# How to get a high quality used screen printing machine?



## peroberg (May 20, 2007)

I am interested to get hands on a high quality seccond hand screen printing machine for T-shirts. Minimum 6 colours, optimal 8 colours. 

Any ideas?


----------



## Fluid (Jun 20, 2005)

Check out the classifieds sections here at www.usscreen.com forums.

Nassau Asset Management I believe it has a printing section and sometimes has screen printing equipment. I have been getting the email notifications for quite some time now.


----------



## firemac2d (May 13, 2007)

WHat sort of quiestions should you ask a seller of a used printer. I'm kindda new at all this and I don't wanna be sold a lemon.


----------



## n.signia (Nov 21, 2007)

check out Used embroidery machines, screen printing equipment, digitizing software under the screen printing section, you will find tons of used presses and all things screen printing.

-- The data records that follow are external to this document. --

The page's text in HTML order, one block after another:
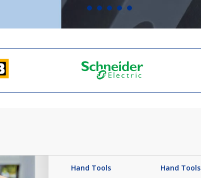
Hand Tools
Hand Tools
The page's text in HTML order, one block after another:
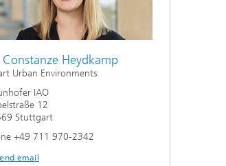
Constanze Heydkamp
Urban Environments
IAO
12
Stuttgart
+49 711 970-2342
email
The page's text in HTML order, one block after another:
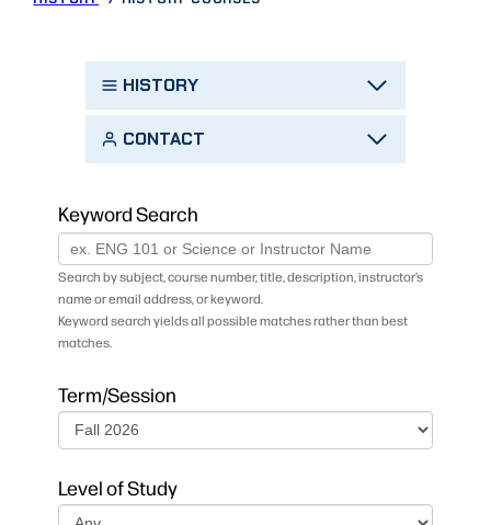
HISTORY
CONTACT
Keyword Search
Search by subject, course number, title, description, instructor’s
name or email address, or keyword.
Keyword search yields all possible matches rather than best
matches.
Term/Session
Level of Study

you'll want to ask to see pictures, how many colors/stations, does it have micro registration, get the brand name and model number and do some research, how old is it, etc...


----------



## cyber_cruiser (Sep 25, 2006)

Hi, 
Did you get any info regarding used screen printing machine ? Even i'm looking for one in India.
Kindly let me know if you have proceeded further.

Thanks,
Sampath


----------